Dr. Brad Burmeister, an emergency medicine physician at Bellin Hospital in Green Bay, Wisconsin, said he has encountered a few patients who have declined to be tested for the coronavirus despite having possible symptoms.

“They say they don’t want to become a statistic or some kind of rhetoric like that," he said, adding that he thinks a shift might be coming, given what happened to Trump. “It just sort of shows how infectious COVID-19 is and how easily it can spread, that even when you are taking all of those precautions, you can still get infected with the virus."

Dr. Natasha Bhuyan, a family physician in Phoenix, said politics often come up in discussions with patients who come in asking whether the death toll is being inflated.

“It’s an info-demic as well as a pandemic,” she lamented.

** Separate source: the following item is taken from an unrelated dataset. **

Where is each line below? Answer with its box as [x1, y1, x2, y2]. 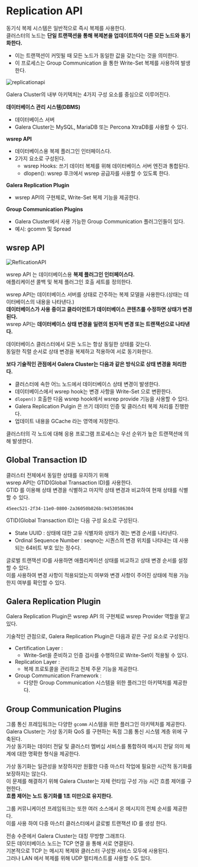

Dr. Jay W. Lee, a family physician in Orange County, California, recalled a patient who demanded the “largest hydroxychloroquine prescription you can give me."

“If I didn’t have my mask on, he would have seen my mouth agape,” said Lee, chief medical officer of the Share Our Selves medical clinics, adding that a small number of patients “flat-out said this was a hoax."

He has found himself turning to social media and meeting with elected leaders to combat some of the misinformation.

“I think part of it is we feel like we can’t just sit back and take it because silence is complicity,” he said.